# Carving tool storage.



## CV3 (Jan 30, 2014)

Found this on youtube. It is one of the best box ideas i have seen. It offers accessory storage, secure tool storage with easy access and easy transport. I may have to build one. it could be adapted for any tools.


----------



## Gloops (Jan 23, 2015)

Have seen that video a while ago - a Rolls Royce of a transportable storage solution.


----------



## MJC4 (Mar 6, 2014)

Gonna need a bigger truck than my little Ranger to haul that around!  ( I would need more tools too )

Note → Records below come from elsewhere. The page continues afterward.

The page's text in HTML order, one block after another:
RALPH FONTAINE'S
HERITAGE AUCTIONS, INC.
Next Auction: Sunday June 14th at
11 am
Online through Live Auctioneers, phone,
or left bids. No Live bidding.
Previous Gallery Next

TX for posting the vid Randy


----------



## cobalt (Nov 14, 2013)

thanks for the video .my trouble is space in the sop now


----------



## CV3 (Jan 30, 2014)

cobalt said:


> thanks for the video .my trouble is space in the sop now


I understand filling up the shop. I have started another clean out. this time I am really cleaning out. Last time I did this I moved things around more than clear things out. Scaling down to just do sticks. and some small relief carvings now and then. much of the other stuff is going.


----------



## cobalt (Nov 14, 2013)

I also start out with the intention of clearing stuff out ,what happens you get distracted before you know it time to go in and the place is a tip again so there you are the next day trying to finish it of .Its a endless circle


----------



## MJC4 (Mar 6, 2014)

Space seems to be everyone's bug a boo. Perhaps I should put the wife's car out of the garage? Or I could sell my fishing boat to make more room, not.


----------



## CAS14 (Dec 28, 2012)

MJC4 said:


> Space seems to be everyone's bug a boo. Perhaps I should put the wife's car out of the garage? Or I could sell my fishing boat to make more room, not.


If she reads this, will she spit in your food when cooking? :thumbsu:


----------